Collection entries:
((

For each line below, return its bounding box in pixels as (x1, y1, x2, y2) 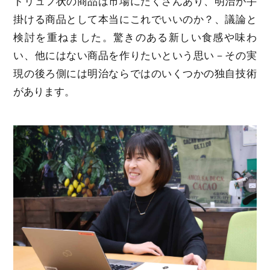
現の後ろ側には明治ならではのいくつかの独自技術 (13, 68, 257, 80)
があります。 (13, 86, 75, 98)
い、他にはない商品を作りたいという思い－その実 (13, 50, 257, 62)
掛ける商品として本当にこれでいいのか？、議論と (13, 14, 257, 26)
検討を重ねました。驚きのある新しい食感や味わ (13, 32, 257, 44)
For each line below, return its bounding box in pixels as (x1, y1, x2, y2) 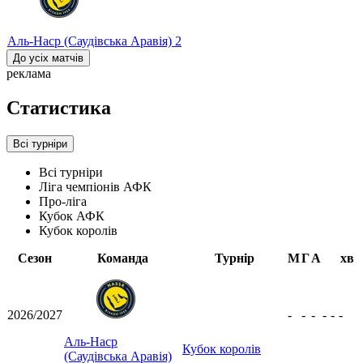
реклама (6, 66, 51, 81)
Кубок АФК (39, 208, 105, 223)
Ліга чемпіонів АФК (39, 179, 152, 194)
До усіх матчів (13, 52, 83, 65)
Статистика (6, 97, 111, 119)
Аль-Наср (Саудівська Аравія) (7, 34, 175, 49)
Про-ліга (39, 194, 87, 208)
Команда (96, 250, 148, 265)
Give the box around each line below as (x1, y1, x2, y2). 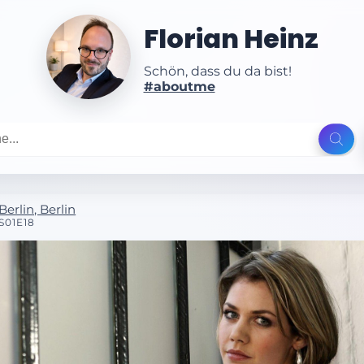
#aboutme (143, 79, 215, 95)
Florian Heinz (143, 20, 318, 58)
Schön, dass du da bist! (143, 63, 292, 80)
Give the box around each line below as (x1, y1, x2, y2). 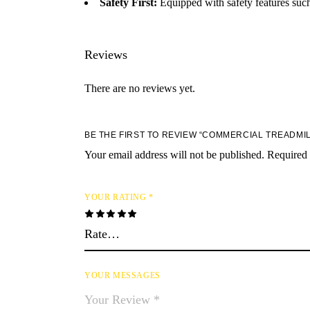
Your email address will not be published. (84, 149, 264, 161)
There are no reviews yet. (84, 82, 195, 94)
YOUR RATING (84, 192, 149, 202)
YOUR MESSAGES (84, 270, 161, 280)
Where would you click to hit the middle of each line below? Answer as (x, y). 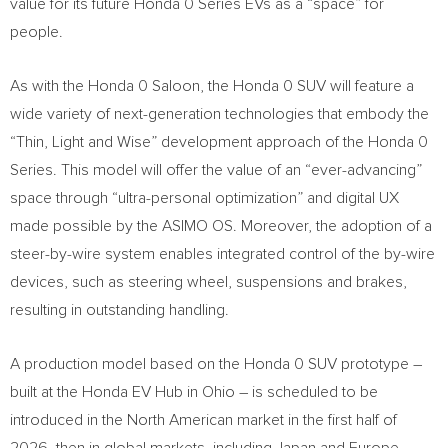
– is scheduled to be (306, 392)
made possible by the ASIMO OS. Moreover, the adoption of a (221, 226)
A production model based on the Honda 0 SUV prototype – (216, 364)
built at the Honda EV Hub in (106, 392)
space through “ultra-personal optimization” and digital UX (204, 198)
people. (36, 32)
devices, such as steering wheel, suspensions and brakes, (208, 282)
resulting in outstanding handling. (123, 310)
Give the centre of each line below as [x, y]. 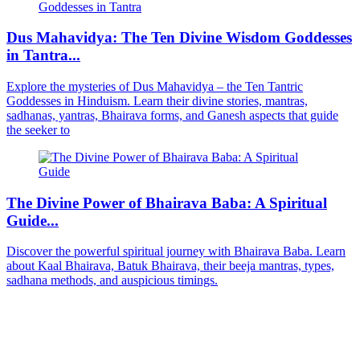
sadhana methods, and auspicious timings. [112, 280]
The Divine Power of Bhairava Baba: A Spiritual [167, 202]
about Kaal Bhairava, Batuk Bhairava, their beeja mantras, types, [170, 266]
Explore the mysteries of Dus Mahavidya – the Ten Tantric [155, 86]
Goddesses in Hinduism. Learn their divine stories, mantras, [157, 100]
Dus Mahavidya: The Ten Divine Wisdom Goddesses [179, 38]
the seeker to [38, 129]
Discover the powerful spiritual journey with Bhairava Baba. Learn [176, 252]
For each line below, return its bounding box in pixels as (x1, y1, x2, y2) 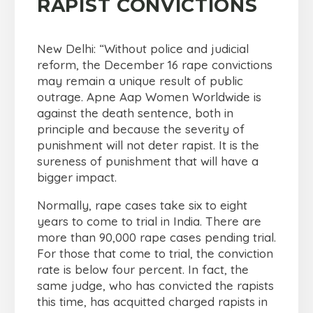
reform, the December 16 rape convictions (37, 57, 272, 73)
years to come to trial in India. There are (37, 214, 261, 229)
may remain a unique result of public (37, 73, 243, 89)
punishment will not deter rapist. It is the (37, 138, 259, 153)
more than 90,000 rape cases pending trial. (37, 230, 276, 245)
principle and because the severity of (37, 122, 245, 137)
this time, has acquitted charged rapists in (37, 294, 268, 310)
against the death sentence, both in (37, 105, 233, 121)
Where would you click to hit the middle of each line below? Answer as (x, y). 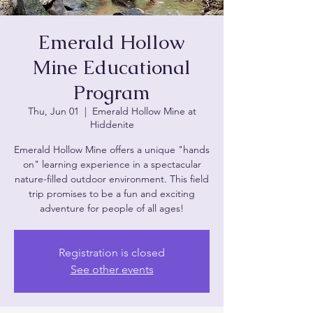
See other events (112, 269)
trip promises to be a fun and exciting (112, 194)
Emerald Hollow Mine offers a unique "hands (112, 150)
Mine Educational (112, 67)
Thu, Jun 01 (53, 111)
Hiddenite (112, 124)
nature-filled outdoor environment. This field (112, 179)
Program (112, 92)
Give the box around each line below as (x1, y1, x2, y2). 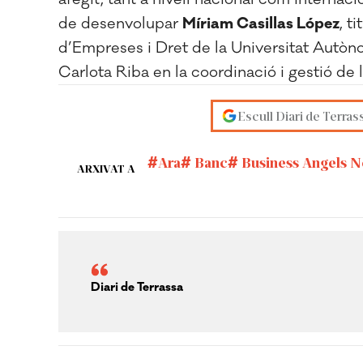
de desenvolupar (58, 13, 182, 33)
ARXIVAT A (77, 160, 135, 175)
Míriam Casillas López (182, 13, 340, 33)
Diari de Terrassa (91, 280, 183, 295)
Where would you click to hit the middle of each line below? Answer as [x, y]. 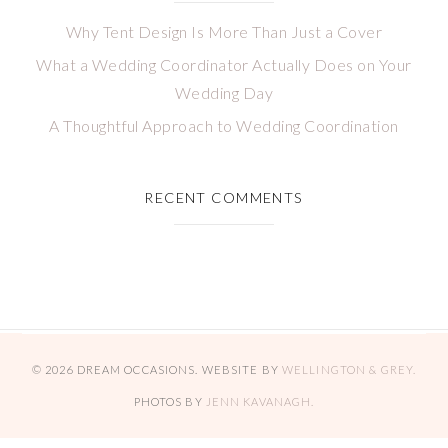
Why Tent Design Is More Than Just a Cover [224, 31]
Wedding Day [224, 92]
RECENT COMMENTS [224, 197]
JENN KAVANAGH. [260, 401]
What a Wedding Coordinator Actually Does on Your [224, 64]
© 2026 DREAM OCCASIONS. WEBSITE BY [157, 369]
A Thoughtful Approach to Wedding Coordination [224, 125]
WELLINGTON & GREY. [349, 369]
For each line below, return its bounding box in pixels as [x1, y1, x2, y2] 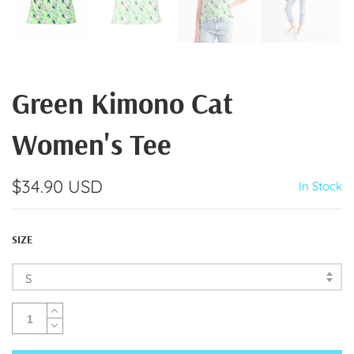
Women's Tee [12, 126, 171, 162]
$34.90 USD [12, 175, 103, 198]
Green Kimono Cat [12, 85, 233, 121]
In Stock [299, 179, 342, 194]
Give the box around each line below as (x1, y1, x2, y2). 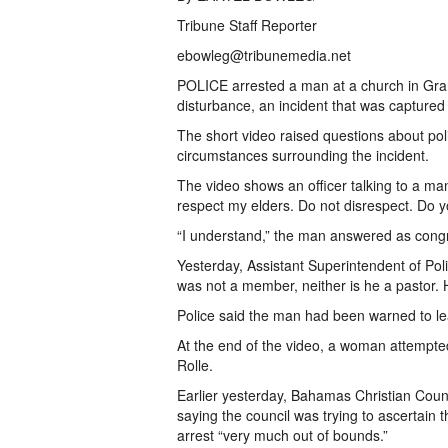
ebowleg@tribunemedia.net (177, 45, 351, 65)
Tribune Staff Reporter (177, 15, 317, 35)
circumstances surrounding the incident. (177, 145, 429, 165)
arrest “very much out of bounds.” (177, 425, 388, 445)
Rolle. (177, 355, 213, 375)

))

- **Problem to work on**:
Exactly as given, transcribe every line of the data, but not its images.

- **Response to the task**:
For each line below, return its bounding box in pixels as (x1, y1, x2, y2) 
現の後ろ側には明治ならではのいくつかの独自技術 (13, 68, 257, 80)
があります。 (13, 86, 75, 98)
い、他にはない商品を作りたいという思い－その実 (13, 50, 257, 62)
掛ける商品として本当にこれでいいのか？、議論と (13, 14, 257, 26)
検討を重ねました。驚きのある新しい食感や味わ (13, 32, 257, 44)
For each line below, return its bounding box in pixels as (x1, y1, x2, y2) 
реклама (6, 66, 51, 81)
Кубок АФК (39, 208, 105, 223)
Ліга чемпіонів АФК (39, 179, 152, 194)
До усіх матчів (13, 52, 83, 65)
Статистика (6, 97, 111, 119)
Аль-Наср (Саудівська Аравія) (7, 34, 175, 49)
Про-ліга (39, 194, 87, 208)
Команда (96, 250, 148, 265)
Give the box around each line below as (x1, y1, x2, y2). 
#aboutme (143, 79, 215, 95)
Florian Heinz (143, 20, 318, 58)
Schön, dass du da bist! (143, 63, 292, 80)
Give the box around each line below as (x1, y1, x2, y2). 
Your email address will not be published. (84, 149, 264, 161)
There are no reviews yet. (84, 82, 195, 94)
YOUR RATING (84, 192, 149, 202)
YOUR MESSAGES (84, 270, 161, 280)
Where would you click to hit the middle of each line below? Answer as (x, y). 
– is scheduled to be (306, 392)
made possible by the ASIMO OS. Moreover, the adoption of a (221, 226)
A production model based on the Honda 0 SUV prototype – (216, 364)
built at the Honda EV Hub in (106, 392)
space through “ultra-personal optimization” and digital UX (204, 198)
people. (36, 32)
devices, such as steering wheel, suspensions and brakes, (208, 282)
resulting in outstanding handling. (123, 310)
Give the centre of each line below as [x, y]. 
sadhana methods, and auspicious timings. [112, 280]
The Divine Power of Bhairava Baba: A Spiritual [167, 202]
about Kaal Bhairava, Batuk Bhairava, their beeja mantras, types, [170, 266]
Explore the mysteries of Dus Mahavidya – the Ten Tantric [155, 86]
Goddesses in Hinduism. Learn their divine stories, mantras, [157, 100]
Dus Mahavidya: The Ten Divine Wisdom Goddesses [179, 38]
the seeker to [38, 129]
Discover the powerful spiritual journey with Bhairava Baba. Learn [176, 252]
For each line below, return its bounding box in pixels as (x1, y1, x2, y2) 
reform, the December 16 rape convictions (37, 57, 272, 73)
years to come to trial in India. There are (37, 214, 261, 229)
may remain a unique result of public (37, 73, 243, 89)
punishment will not deter rapist. It is the (37, 138, 259, 153)
more than 90,000 rape cases pending trial. (37, 230, 276, 245)
principle and because the severity of (37, 122, 245, 137)
this time, has acquitted charged rapists in (37, 294, 268, 310)
against the death sentence, both in (37, 105, 233, 121)
Where would you click to hit the middle of each line below? Answer as (x, y). 
See other events (112, 269)
trip promises to be a fun and exciting (112, 194)
Emerald Hollow Mine offers a unique "hands (112, 150)
Mine Educational (112, 67)
Thu, Jun 01 (53, 111)
Hiddenite (112, 124)
nature-filled outdoor environment. This field (112, 179)
Program (112, 92)
Give the box around each line below as (x1, y1, x2, y2). 
de desenvolupar (58, 13, 182, 33)
ARXIVAT A (77, 160, 135, 175)
Míriam Casillas López (182, 13, 340, 33)
Diari de Terrassa (91, 280, 183, 295)
Where would you click to hit the middle of each line below? Answer as [x, y]. 
Why Tent Design Is More Than Just a Cover [224, 31]
Wedding Day [224, 92]
RECENT COMMENTS [224, 197]
JENN KAVANAGH. [260, 401]
What a Wedding Coordinator Actually Does on Your [224, 64]
© 2026 DREAM OCCASIONS. WEBSITE BY [157, 369]
A Thoughtful Approach to Wedding Coordination [224, 125]
WELLINGTON & GREY. [349, 369]
For each line below, return its bounding box in pixels as [x1, y1, x2, y2] 
Women's Tee [12, 126, 171, 162]
$34.90 USD [12, 175, 103, 198]
Green Kimono Cat [12, 85, 233, 121]
In Stock [299, 179, 342, 194]
Give the box around each line below as (x1, y1, x2, y2). 
ebowleg@tribunemedia.net (177, 45, 351, 65)
Tribune Staff Reporter (177, 15, 317, 35)
circumstances surrounding the incident. (177, 145, 429, 165)
arrest “very much out of bounds.” (177, 425, 388, 445)
Rolle. (177, 355, 213, 375)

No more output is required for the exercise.